YOUR GOAL: Transcribe the following entries word for word. End with the line where "domain from which" appears.

RECORDED INFORMATION:
────────

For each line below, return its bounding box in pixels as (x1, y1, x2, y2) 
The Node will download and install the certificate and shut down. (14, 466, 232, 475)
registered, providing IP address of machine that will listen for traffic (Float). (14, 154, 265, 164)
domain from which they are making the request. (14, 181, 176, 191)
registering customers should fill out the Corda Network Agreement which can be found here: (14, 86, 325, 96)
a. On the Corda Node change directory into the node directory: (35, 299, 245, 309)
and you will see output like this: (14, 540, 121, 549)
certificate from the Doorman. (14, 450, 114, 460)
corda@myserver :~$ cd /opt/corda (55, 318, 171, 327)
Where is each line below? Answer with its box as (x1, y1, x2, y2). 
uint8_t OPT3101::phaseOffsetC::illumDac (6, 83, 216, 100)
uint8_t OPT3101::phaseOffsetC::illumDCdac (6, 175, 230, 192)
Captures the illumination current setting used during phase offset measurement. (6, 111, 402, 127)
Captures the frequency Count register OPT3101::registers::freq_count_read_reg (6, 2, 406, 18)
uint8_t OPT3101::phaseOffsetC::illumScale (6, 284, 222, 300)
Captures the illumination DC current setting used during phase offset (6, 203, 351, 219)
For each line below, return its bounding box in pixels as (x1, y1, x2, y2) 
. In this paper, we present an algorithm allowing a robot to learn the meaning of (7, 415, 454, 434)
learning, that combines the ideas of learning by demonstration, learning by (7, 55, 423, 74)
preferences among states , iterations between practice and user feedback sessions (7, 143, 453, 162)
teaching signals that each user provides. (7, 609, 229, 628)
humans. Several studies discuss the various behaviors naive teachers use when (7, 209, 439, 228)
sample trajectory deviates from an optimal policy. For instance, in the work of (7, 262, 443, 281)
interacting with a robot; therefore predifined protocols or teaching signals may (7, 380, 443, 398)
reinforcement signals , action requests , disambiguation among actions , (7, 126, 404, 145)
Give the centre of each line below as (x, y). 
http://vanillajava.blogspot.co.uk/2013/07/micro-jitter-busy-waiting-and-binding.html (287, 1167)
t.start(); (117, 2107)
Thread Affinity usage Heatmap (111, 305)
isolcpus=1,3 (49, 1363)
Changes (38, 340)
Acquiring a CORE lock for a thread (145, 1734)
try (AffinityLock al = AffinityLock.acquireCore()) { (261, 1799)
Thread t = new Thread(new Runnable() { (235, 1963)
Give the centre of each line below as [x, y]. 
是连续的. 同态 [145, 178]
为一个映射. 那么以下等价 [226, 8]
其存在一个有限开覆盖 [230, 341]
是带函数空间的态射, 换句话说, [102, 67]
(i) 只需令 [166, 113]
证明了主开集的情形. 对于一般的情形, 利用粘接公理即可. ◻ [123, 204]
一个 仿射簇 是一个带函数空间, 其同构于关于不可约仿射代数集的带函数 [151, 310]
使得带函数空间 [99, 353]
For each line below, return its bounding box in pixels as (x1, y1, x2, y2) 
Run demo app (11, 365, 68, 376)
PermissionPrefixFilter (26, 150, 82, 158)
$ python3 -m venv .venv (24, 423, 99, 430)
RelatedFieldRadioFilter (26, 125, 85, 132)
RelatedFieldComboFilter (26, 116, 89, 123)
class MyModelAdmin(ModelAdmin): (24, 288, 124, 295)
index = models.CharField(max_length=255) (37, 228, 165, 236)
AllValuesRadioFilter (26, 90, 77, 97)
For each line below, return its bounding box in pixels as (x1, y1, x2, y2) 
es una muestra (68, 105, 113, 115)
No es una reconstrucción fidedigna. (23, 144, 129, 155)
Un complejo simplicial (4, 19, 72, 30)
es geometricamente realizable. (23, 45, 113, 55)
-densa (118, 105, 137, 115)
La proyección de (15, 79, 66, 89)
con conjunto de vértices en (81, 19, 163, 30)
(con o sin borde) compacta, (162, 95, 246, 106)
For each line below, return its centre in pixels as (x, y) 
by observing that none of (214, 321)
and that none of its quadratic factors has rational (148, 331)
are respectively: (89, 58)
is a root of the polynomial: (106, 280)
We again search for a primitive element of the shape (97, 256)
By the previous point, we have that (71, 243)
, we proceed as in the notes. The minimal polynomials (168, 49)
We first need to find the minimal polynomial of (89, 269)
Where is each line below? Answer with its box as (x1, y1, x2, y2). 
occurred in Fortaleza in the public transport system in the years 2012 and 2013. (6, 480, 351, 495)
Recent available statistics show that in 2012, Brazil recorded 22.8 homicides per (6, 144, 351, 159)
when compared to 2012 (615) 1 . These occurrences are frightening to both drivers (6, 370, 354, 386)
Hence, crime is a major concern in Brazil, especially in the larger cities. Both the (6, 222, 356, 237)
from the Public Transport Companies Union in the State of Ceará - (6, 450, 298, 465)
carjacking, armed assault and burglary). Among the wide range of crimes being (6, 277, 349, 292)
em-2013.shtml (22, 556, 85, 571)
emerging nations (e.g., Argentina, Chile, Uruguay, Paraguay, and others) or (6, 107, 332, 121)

────────

RESULT FOR THIS EXERCISE:
For each line below, return its bounding box in pixels as (x1, y1, x2, y2) 
The Node will download and install the certificate and shut down. (14, 466, 232, 475)
registered, providing IP address of machine that will listen for traffic (Float). (14, 154, 265, 164)
domain from which they are making the request. (14, 181, 176, 191)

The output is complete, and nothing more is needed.